## YOUR TASK
After finding the line with "Ihr Ziel ist (43, 127)" in the data below, set down exactly each line through the one with "vserver nfs modify -vserver vserver_name -v4.0-acl", inclusive, and stop there.

++++++++++++++++++++

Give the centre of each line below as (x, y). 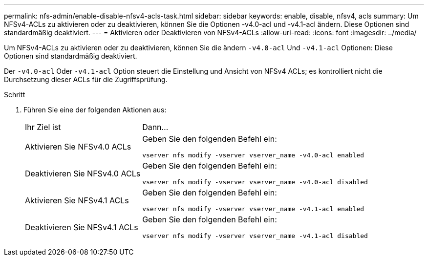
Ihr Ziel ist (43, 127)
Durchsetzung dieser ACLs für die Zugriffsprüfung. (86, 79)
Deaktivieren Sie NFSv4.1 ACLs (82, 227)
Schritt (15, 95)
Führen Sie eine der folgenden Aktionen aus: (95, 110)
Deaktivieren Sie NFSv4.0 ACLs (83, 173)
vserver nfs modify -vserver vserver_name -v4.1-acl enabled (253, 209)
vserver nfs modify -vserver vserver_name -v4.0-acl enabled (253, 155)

++++++++++++++++++++

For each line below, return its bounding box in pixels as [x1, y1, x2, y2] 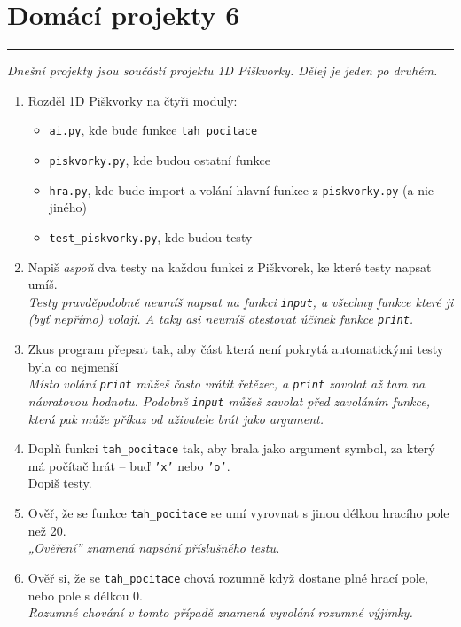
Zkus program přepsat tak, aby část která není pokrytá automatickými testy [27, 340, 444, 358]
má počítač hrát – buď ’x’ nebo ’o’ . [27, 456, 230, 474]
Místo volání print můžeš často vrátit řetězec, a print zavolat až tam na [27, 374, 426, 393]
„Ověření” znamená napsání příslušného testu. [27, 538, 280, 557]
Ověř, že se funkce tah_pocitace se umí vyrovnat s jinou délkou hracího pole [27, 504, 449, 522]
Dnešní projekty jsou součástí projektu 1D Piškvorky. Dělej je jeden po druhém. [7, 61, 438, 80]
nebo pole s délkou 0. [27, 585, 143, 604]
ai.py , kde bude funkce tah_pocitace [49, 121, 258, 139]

++++++++++++++++++++

## ANSWER
Ihr Ziel ist (43, 127)
Durchsetzung dieser ACLs für die Zugriffsprüfung. (86, 79)
Deaktivieren Sie NFSv4.1 ACLs (82, 227)
Schritt (15, 95)
Führen Sie eine der folgenden Aktionen aus: (95, 110)
Deaktivieren Sie NFSv4.0 ACLs (83, 173)
vserver nfs modify -vserver vserver_name -v4.1-acl enabled (253, 209)
vserver nfs modify -vserver vserver_name -v4.0-acl enabled (253, 155)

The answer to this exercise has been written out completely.